This commit changes the storage of mesh edge vertex indices from the
`MEdge` type to the generic `int2` attribute type. This follows the
general design for geometry and the attribute system, where the data
storage type and the usage semantics are separated.

The main benefit of the change is reduced memory usage-- the
requirements of storing mesh edges is reduced by 1/3. For example,
this saves 8MB on a 1 million vertex grid. This also gives performance
benefits to any memory-bound mesh processing algorithm that uses edges.

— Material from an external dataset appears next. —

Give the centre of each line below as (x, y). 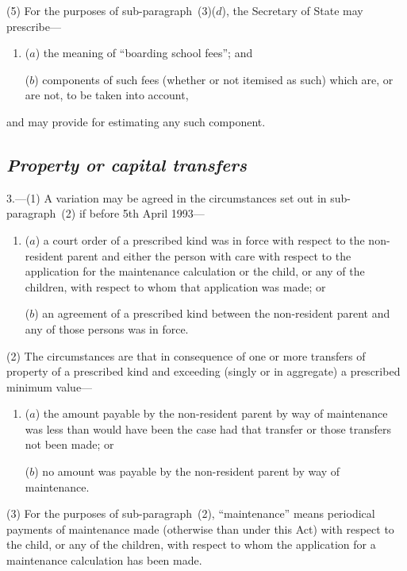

Another benefit is that all of the edge's vertex indices are
contiguous. In a few cases, it's helpful to process all of them as
`Span<int>` rather than `Span<int2>`. Similarly, the type is more
likely to match a generic format used by a library, or code that
shouldn't know about specific Blender `Mesh` types.

Various Notes:
- The `.edge_verts` name is used to reflect a mapping between domains,
  similar to `.corner_verts`, etc. The period means that it the data
  shouldn't change arbitrarily by the user or procedural operations.
- `edge[0]` is now used instead of `edge.v1`
- Signed integers are used instead of unsigned to reduce the mixing
  of signed-ness, which can be error prone.
- All of the previously used core mesh data types (`MVert`, `MEdge`,
  `MLoop`, `MPoly` are now deprecated. Only generic types are used).
- The `vec2i` DNA type is used in the few C files where necessary.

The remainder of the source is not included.